Halkın değişen müziksel temsilleri: osmanlı’dan günümüze müziğin siyasal tahayyülü, tahayyülün siyasal müziği
Özet
Bu makalede sınırları sürekli değişen bir dayanışmalar dizisi olarak ele alınacak halk
ve onun üzerine inşa edilen siyasal tahayyüller ele alınacaktır. Devletin bu tahayyülleriyle
paralel bir seyir izleyen müzik politikaları vasıtasıyla bu tahayyülleri anlamak, bu makalenin
temel amacını oluşturmaktadır. Osmanlı’dan Cumhuriyet’e halkın değişen müziksel
temsilleri, bizzat “halk” olarak ele alınan toplumsal grupların değişimi bağlamında anlam
kazanmaktadır. Bu açıdan halkın sınırları sürekli değişen bir dayanışmalar dizisi olarak ele
alınması, müziğin değişen siyasal tahayyülünü anlamak açısından anahtar görevi
taşımaktadır. Osmanlı’da sadece saray ve çevresiyle bağlantılı bir siyasal tercih olarak öne
çıkan müzik, bir siyasal proje olarak ulus devlet bağlamında, toplumun geneline yayılan bir
politikaya dönüştürülmüştür. İmparatorluklardan, ulus devletlerarası bir siyasal konjonktüre
doğru değişen dünyada, bir meşruiyet arayışı olarak okunabilecek bu sürecin özellikle
2000’li yıllarda öne çıkan çok parçalı görünümü dikkat çekicidir.

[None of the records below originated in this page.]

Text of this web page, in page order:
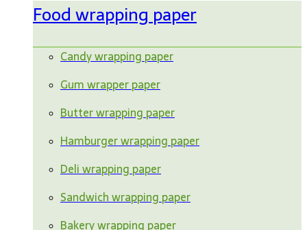
Food wrapping paper
Candy wrapping paper
Gum wrapper paper
Butter wrapping paper
Hamburger wrapping paper
Deli wrapping paper
Sandwich wrapping paper
Bakery wrapping paper
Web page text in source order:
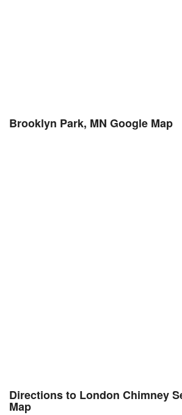
Brooklyn Park, MN Google Map
Directions to London Chimney
Map
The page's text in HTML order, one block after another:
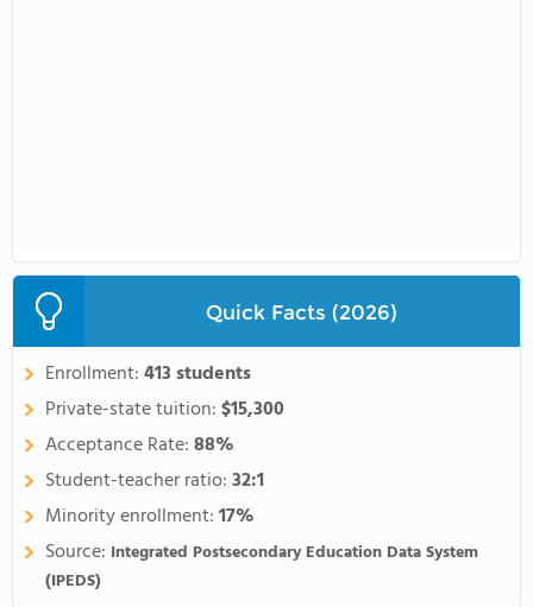
Quick Facts (2026)
Enrollment:413 students
Private-state tuition:$15,300
Acceptance Rate:88%
Student-teacher ratio:32:1
Minority enrollment:17%
Source: Integrated Postsecondary Education Data System
(IPEDS)
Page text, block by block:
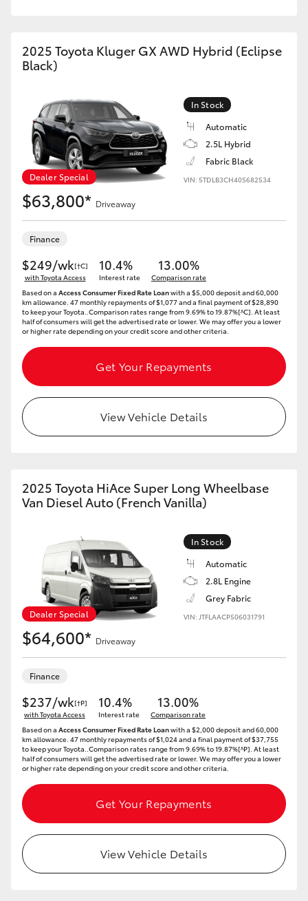
2025 Toyota Kluger GX AWD Hybrid (Eclipse
Black)
Dealer Special
In Stock
Automatic
2.5L Hybrid
Fabric Black
VIN: 5TDLB3CH40S682534
$63,800* Driveaway
Finance
$249/wk[†C]
with Toyota Access
10.4%
Interest rate
13.00%
Comparison rate
Based on a Access Consumer Fixed Rate Loanwith a $5,000 deposit and 60,000
km allowance. 47 monthly repayments of $1,077 and a final payment of $28,890
to keep your Toyota..Comparison rates range from 9.69% to 19.87%[^C]. At least
half of consumers will get the advertised rate or lower. We may offer you a lower
or higher rate depending on your credit score and other criteria.
Get Your Repayments
View Vehicle Details
2025 Toyota HiAce Super Long Wheelbase
Van Diesel Auto (French Vanilla)
Dealer Special
In Stock
Automatic
2.8L Engine
Grey Fabric
VIN: JTFLAACP506031791
$64,600* Driveaway
Finance
$237/wk[†P]
with Toyota Access
10.4%
Interest rate
13.00%
Comparison rate
Based on a Access Consumer Fixed Rate Loanwith a $2,000 deposit and 60,000
km allowance. 47 monthly repayments of $1,024 and a final payment of $37,755
to keep your Toyota..Comparison rates range from 9.69% to 19.87%[^P]. At least
half of consumers will get the advertised rate or lower. We may offer you a lower
or higher rate depending on your credit score and other criteria.
Get Your Repayments
View Vehicle Details
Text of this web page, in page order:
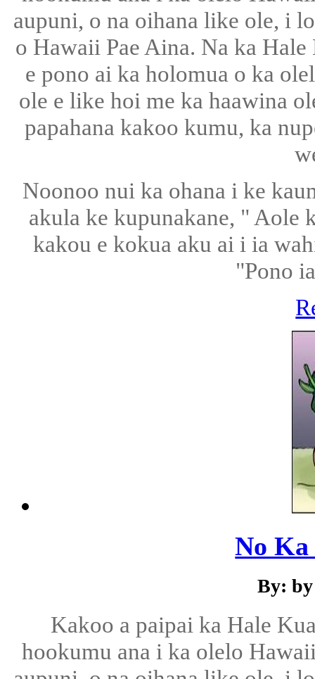
aupuni, o na oihana like ole, i
o Hawaii Pae Aina. Na ka
e pono ai ka holomua o ka
ole e like hoi me ka haawina
papahana kakoo kumu, ka
Noonoo nui ka ohana i ke
akula ke kupunakane, " Aole
kakou e kokua aku ai i ia
"Pono
No
By:
Kakoo a paipai ka Hale
hookumu ana i ka olelo
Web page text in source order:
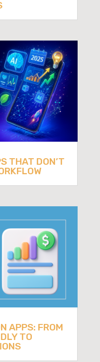
THAT DON’T
APPS: FROM
TO
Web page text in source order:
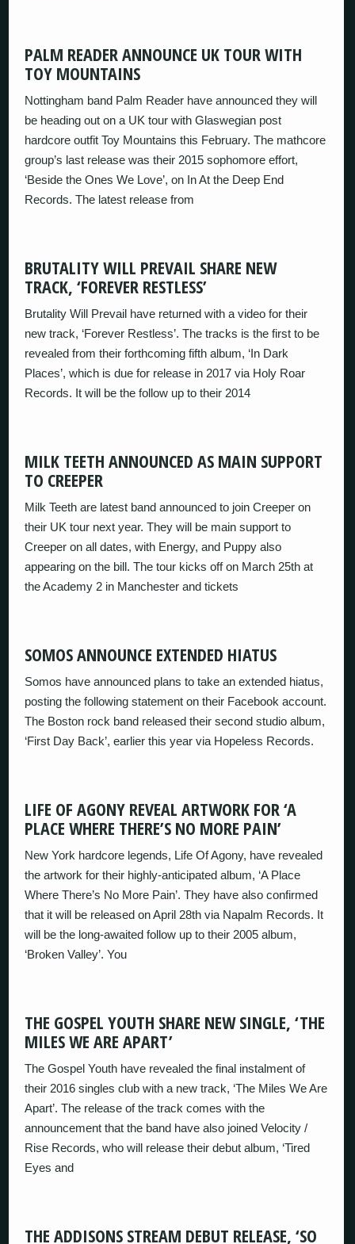
PALM READER ANNOUNCE UK TOUR WITH
TOY MOUNTAINS
Nottingham band Palm Reader have announced they will
be heading out on a UK tour with Glaswegian post
hardcore outfit Toy Mountains this February. The mathcore
group’s last release was their 2015 sophomore effort,
‘Beside the Ones We Love’, on In At the Deep End
Records. The latest release from
BRUTALITY WILL PREVAIL SHARE NEW
TRACK, ‘FOREVER RESTLESS’
Brutality Will Prevail have returned with a video for their
new track, ‘Forever Restless’. The tracks is the first to be
revealed from their forthcoming fifth album, ‘In Dark
Places’, which is due for release in 2017 via Holy Roar
Records. It will be the follow up to their 2014
MILK TEETH ANNOUNCED AS MAIN SUPPORT
TO CREEPER
Milk Teeth are latest band announced to join Creeper on
their UK tour next year. They will be main support to
Creeper on all dates, with Energy, and Puppy also
appearing on the bill. The tour kicks off on March 25th at
the Academy 2 in Manchester and tickets
SOMOS ANNOUNCE EXTENDED HIATUS
Somos have announced plans to take an extended hiatus,
posting the following statement on their Facebook account.
The Boston rock band released their second studio album,
‘First Day Back’, earlier this year via Hopeless Records.
LIFE OF AGONY REVEAL ARTWORK FOR ‘A
PLACE WHERE THERE’S NO MORE PAIN’
New York hardcore legends, Life Of Agony, have revealed
the artwork for their highly-anticipated album, ‘A Place
Where There’s No More Pain’. They have also confirmed
that it will be released on April 28th via Napalm Records. It
will be the long-awaited follow up to their 2005 album,
‘Broken Valley’. You
THE GOSPEL YOUTH SHARE NEW SINGLE, ‘THE
MILES WE ARE APART’
The Gospel Youth have revealed the final instalment of
their 2016 singles club with a new track, ‘The Miles We Are
Apart’. The release of the track comes with the
announcement that the band have also joined Velocity /
Rise Records, who will release their debut album, ‘Tired
Eyes and
THE ADDISONS STREAM DEBUT RELEASE, ‘SO
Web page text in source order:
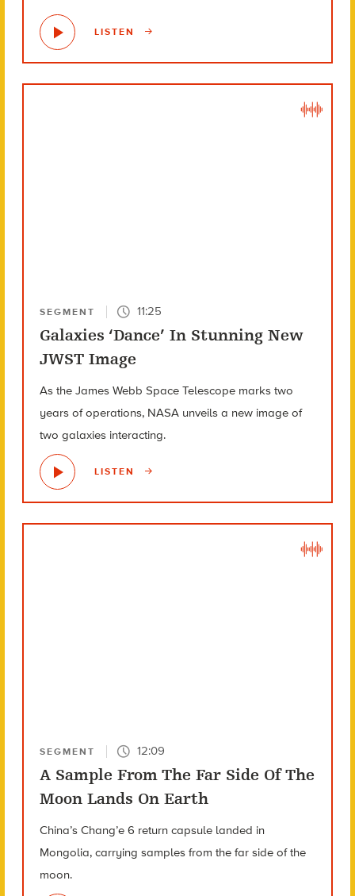
LISTEN
SEGMENT 11:25
Galaxies ‘Dance’ In Stunning New
JWST Image
As the James Webb Space Telescope marks two
years of operations, NASA unveils a new image of
two galaxies interacting.
LISTEN
SEGMENT 12:09
A Sample From The Far Side Of The
Moon Lands On Earth
China’s Chang’e 6 return capsule landed in
Mongolia, carrying samples from the far side of the
moon.
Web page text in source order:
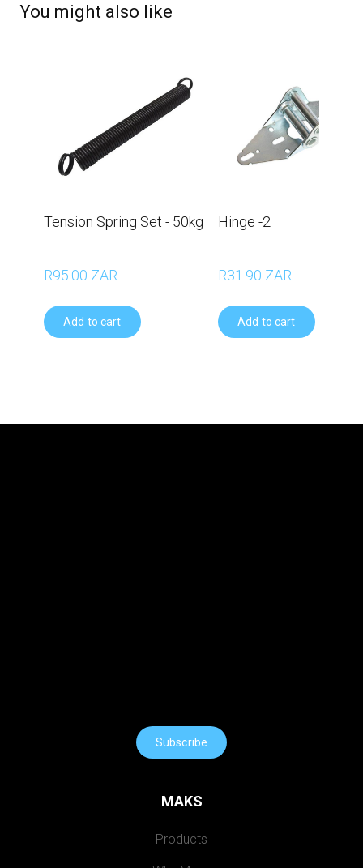
You might also like
Tension Spring Set - 50kg
R95.00 ZAR
Add to cart
Hinge -2
R31.90 ZAR
Add to cart
Subscribe
MAKS
Products
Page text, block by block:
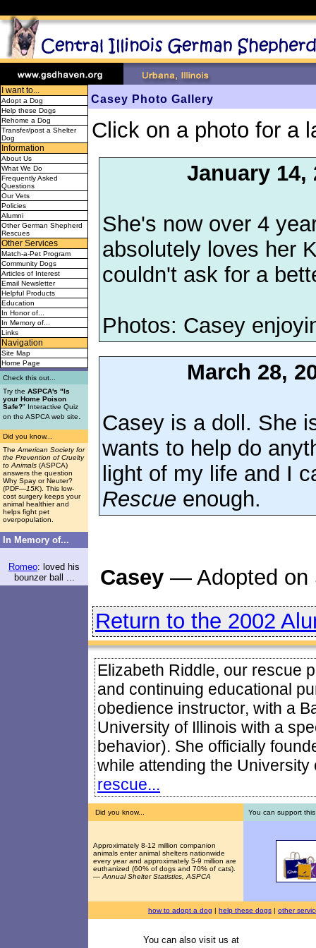
I want to...
Adopt a Dog
Help these Dogs
Rehome a Dog
Transfer/post a Shelter
Dog
Information
About Us
What We Do
Frequently Asked
Questions
Our Vets
Policies
Alumni
Other German Shepherd
Rescues
Other Services
Match-a-Pet Program
Community Dogs
Articles of Interest
Email Newsletter
Helpful Products
Education
In Honor of...
In Memory of...
Links
Navigation
Site Map
Home Page
Check this out...
Try the ASPCA's "Is
your Home Poison
Safe?" Interactive Quiz
on the ASPCA web site.
Did you know...
The American Society for
the Prevention of Cruelty
to Animals (ASPCA)
answers the question
Why Spay or Neuter?
(PDF—15K). This low-
cost surgery keeps your
animal healthier and
helps fight pet
overpopulation.
In Memory of...
Romeo: loved his
bounzer ball ...
Casey Photo Gallery
Click on a photo for a
January 14,
She's now over 4
absolutely loves her
couldn't ask for a
Photos: Casey
March 28,
Casey is a doll. She
wants to help do
light of my life and I
Rescue enough.
Casey — Adopted on
Return to the 2002
Elizabeth Riddle, our rescue
and continuing educational
obedience instructor, with a
University of Illinois with a
behavior). She officially
while attending the
rescue...
Did you know... You can support
Approximately 8-12 million companion
animals enter animal shelters nationwide
every year and approximately 5-9 million are
euthanized (60% of dogs and 70% of cats).
— Annual Shelter Statistics, ASPCA
how to adopt a dog | help these dogs | other
You can also visit us at
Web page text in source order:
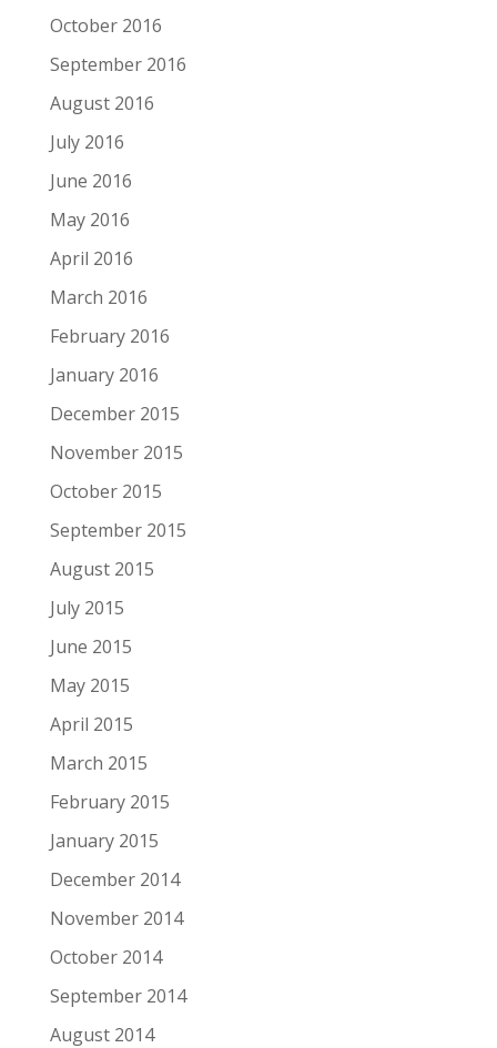
October 2016
September 2016
August 2016
July 2016
June 2016
May 2016
April 2016
March 2016
February 2016
January 2016
December 2015
November 2015
October 2015
September 2015
August 2015
July 2015
June 2015
May 2015
April 2015
March 2015
February 2015
January 2015
December 2014
November 2014
October 2014
September 2014
August 2014
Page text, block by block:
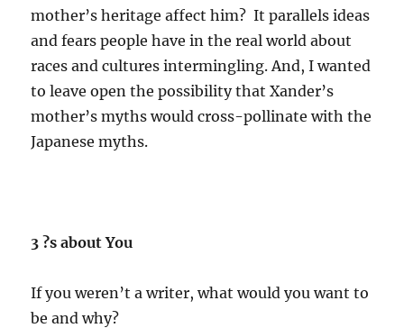
mother’s heritage affect him? It parallels ideas
and fears people have in the real world about
races and cultures intermingling. And, I wanted
to leave open the possibility that Xander’s
mother’s myths would cross-pollinate with the
Japanese myths.
3 ?s about You
If you weren’t a writer, what would you want to
be and why?
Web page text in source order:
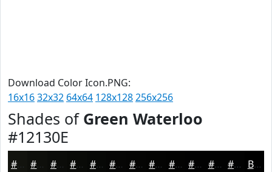
Download Color Icon.PNG:
16x1632x32 64x64 128x128256x256
Shades of Green Waterloo
#12130E
#12130E #0E0F0B #0B0C09 #090A07 #070806 #060605 #050504 #040403 #030302 #020202 #020202 #020202 Black
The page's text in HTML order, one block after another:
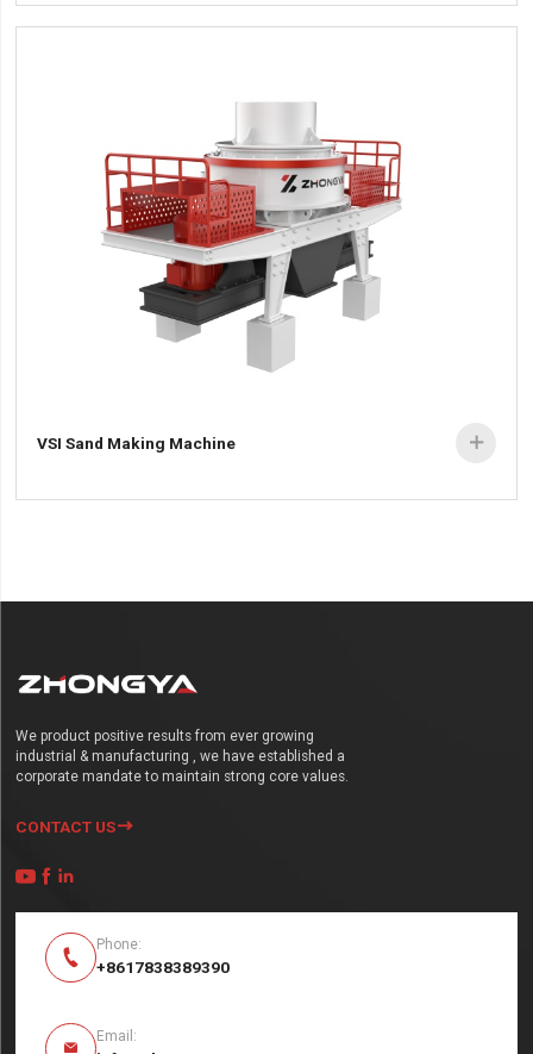
VSI Sand Making Machine 
We product positive results from ever growing
industrial & manufacturing , we have established a
corporate mandate to maintain strong core values.
CONTACT US
 

Phone:
+8617838389390

Email:
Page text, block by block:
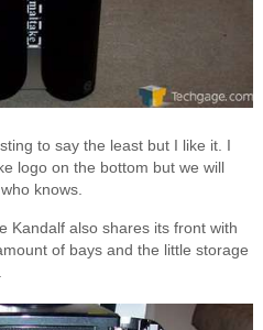
to say the least but I like it. I
logo on the bottom but we will
knows.
Kandalf also shares its front with
of bays and the little storage
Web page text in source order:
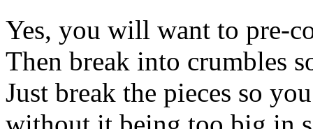
Yes, you will want to pre-
Then break into crumbles
Just break the pieces so
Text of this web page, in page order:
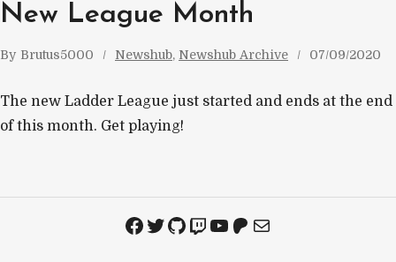
New League Month
By Brutus5000 Newshub, Newshub Archive 07/09/2020
The new Ladder League just started and ends at the end
of this month. Get playing!
Facebook
Twitter
GitHub
Twitch
YouTube
Patreon
Mail

Geleneksel, modern ve
post modern bir seyir olarak da okunması mümkün bu sürecin, mehterle başlayıp, klasik batı
müziği ile devam eden öyküsü, günümüzün gevşek bağlarla bağlı toplumsal gerçekliği
içerisinde, siyasal seçim kampanyalarında kullanılan müziklerde ete kemiğe bürünmektedir. This paper largely investigates the politic imagination of music and politic music of
imagination in the founding years of the Ottomans to the present by looking at
representation of music. From the Ottomans to the present, the changing musical
representations of folk can be understood in the context of the changing social groups called
as“folk”. In this connection, “folk” as the series of solidarity which has continuously
changing boundaries is the key concept to understand politic imagination of music. The
difference of music policy between the Ottoman and early Republican Turkey is the
direction of the project. For Ottomans, western classical music is the a kind of ‘mask’ which
only serves in the palace. On the contrary for early Republican Turkey western classical
music is serve as social engineering project, which is applied on whole country. This process
can be understood among the nation-states as a legitimate quest. Especially prominent in the
2000s fragmented social cases are striking; Also this historical process can be read as
traditional, modern and post modern processes. The story of change that is started with Mehter and then keeps going with western classical music, is traceable in the context of
election songs of today.
Kaynak
Akademik Müzik Araştırmaları Dergisi “AMADER”Cilt
1Sayı
1Koleksiyonlar
- Cilt 1 : Sayı 1 [10]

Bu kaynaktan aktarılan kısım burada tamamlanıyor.